Here's his take on the movies I picked as the Top 5:

  1. Yam Yasothon - "Television buffoon Mum Jokmok ... took a provincial farce called Yam Yasothon to join the century club despite its shabby quality." [It earned 100 million baht at the box office, one of two comedies to do so. The other was The Holy Man, which Kong also didn't like.]
  2. Midnight, My Love - "If there was a movie worth remembering, though we'd be hard pushed to proclaim it the best film of the year, it was Kongdej Jaturanrasamee's poignant, contemporary, overlong and quite unoriginal Midnight, My Love."
  3. Dear Dakanda - "A cute, saccharine-coated teen romance."
  4. The Tiger Blade - Didn't even warrant a comment.
  5. The Tin Mine - "Insipid to say the least, whereas its box office performance was even more depressing."
He praised the documentaries - Santi Taepanich's Crying Tigers and Areeya "Pop" Sirisoda's Innocence (which I missed due to my travel back to the States) for supplying "meaty stuff to the multiplexes usually swamped with feature films.

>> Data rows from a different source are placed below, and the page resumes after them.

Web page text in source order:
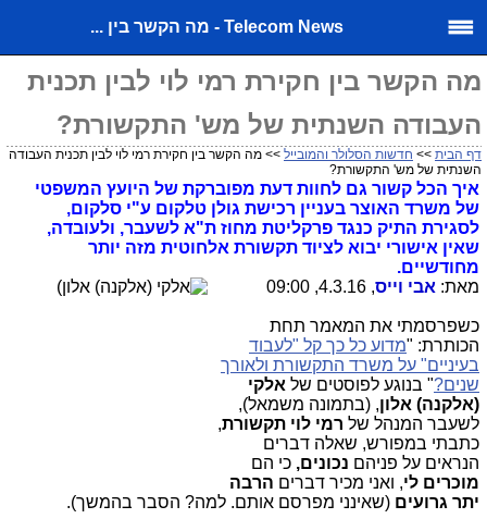
Telecom News - מה הקשר בין ...
מה הקשר בין חקירת רמי לוי לבין תכנית
העבודה השנתית של מש' התקשורת?
דף הבית >> חדשות הסלולר והמובייל >> מה הקשר בין חקירת רמי לוי לבין תכנית העבודה
השנתית של מש' התקשורת?
איך הכל קשור גם לחוות דעת מפוברקת של היועץ המשפטי
של משרד האוצר בעניין רכישת גולן טלקום ע"י סלקום,
לסגירת התיק כנגד פרקליטת מחוז ת"א לשעבר, ולעובדה,
שאין אישורי יבוא לציוד תקשורת אלחוטית מזה יותר
מחודשיים.
מאת: אבי וייס, 4.3.16, 09:00
כשפרסמתי את המאמר תחת
הכותרת: "מדוע כל כך קל "לעבוד
בעיניים" על משרד התקשורת ולאורך
שנים?" בנוגע לפוסטים של אלקי
(אלקנה) אלון, (בתמונה משמאל),
לשעבר המנהל של רמי לוי תקשורת,
כתבתי במפורש, שאלה דברים
הנראים על פניהם נכונים, כי הם
מוכרים לי, ואני מכיר דברים הרבה
יתר גרועים (שאינני מפרסם אותם. למה? הסבר בהמשך).
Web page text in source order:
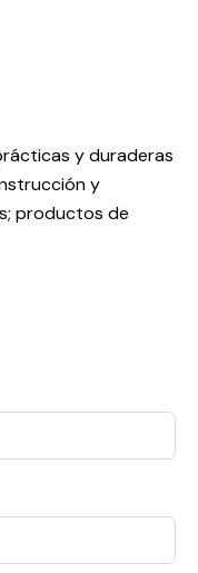
y duraderas
y
productos de
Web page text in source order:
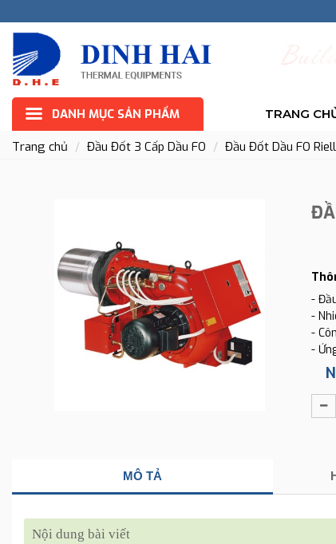
DANH MỤC SẢN PHẨM TRANG
Trang chủ Đầu Đốt 3 Cấp Dầu FO Đầu Đốt Dầu FO
-
-
-
-
MÔ TẢ
Nội dung bài viết
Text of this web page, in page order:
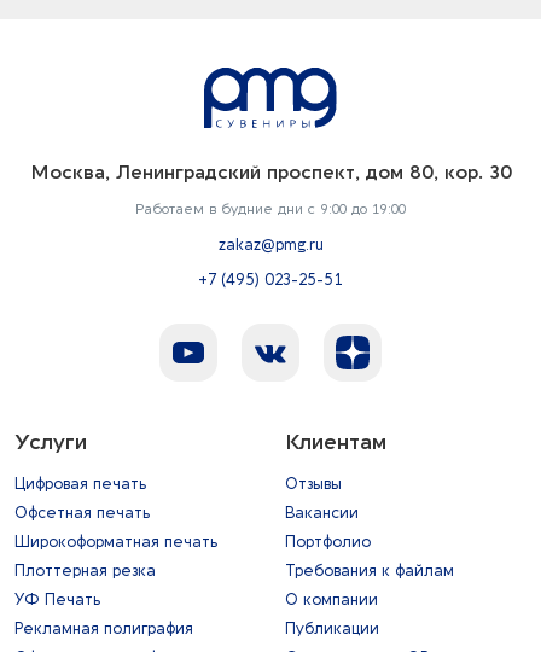
Москва, Ленинградский проспект, дом 80, кор. 30
Работаем в будние дни с 9:00 до 19:00
zakaz@pmg.ru
+7 (495) 023-25-51
Услуги
Цифровая печать
Офсетная печать
Широкоформатная печать
Плоттерная резка
УФ Печать
Рекламная полиграфия
Клиентам
Отзывы
Вакансии
Портфолио
Требования к файлам
О компании
Публикации

"Both of them ... at least helped pry open the door for the release of alternative cinema and refreshed the audience's perception that documentaries do deserve a space on the big screen."

His own "best film" picks went to independent short films: Pramote Sangsorn's powerful Tsu, which was part of the Tsunami Digital Short Films, and Apichatpong Weerasethakul's Worldly Desires, which was part of the Digital Short Films by Three Filmmakers commissioned by the Jeonju International Film Festival and also featured works by Shinya Tsukamoto from Japan (Haze) and Il-gon Song from Korea (Magician(s)).

There was also Vous Vous Souviens de Moi?, by Thunska Pansittiworakul, "an enfant terrible who admits his obsession with penises.

His prolific video works sometimes have the rash quality of a movie made after a scandalously drunken night in somebody's garage, but in he manages to structure a melancholic tale of a robot boy who wants to feel love inside a hallucinatory shell of his fragmented storytelling. The seven-minute movie (which of course contains a shot of an erect penis) was shown at First Frame Festival in January 2005, and recently at the 4th Bangkok Experimental Film Festival."

Vous Vous Souviens de Moi? also has been chosen to compete for a Tiger Award in the International Film Festival Rotterdam, January 25 to February 5.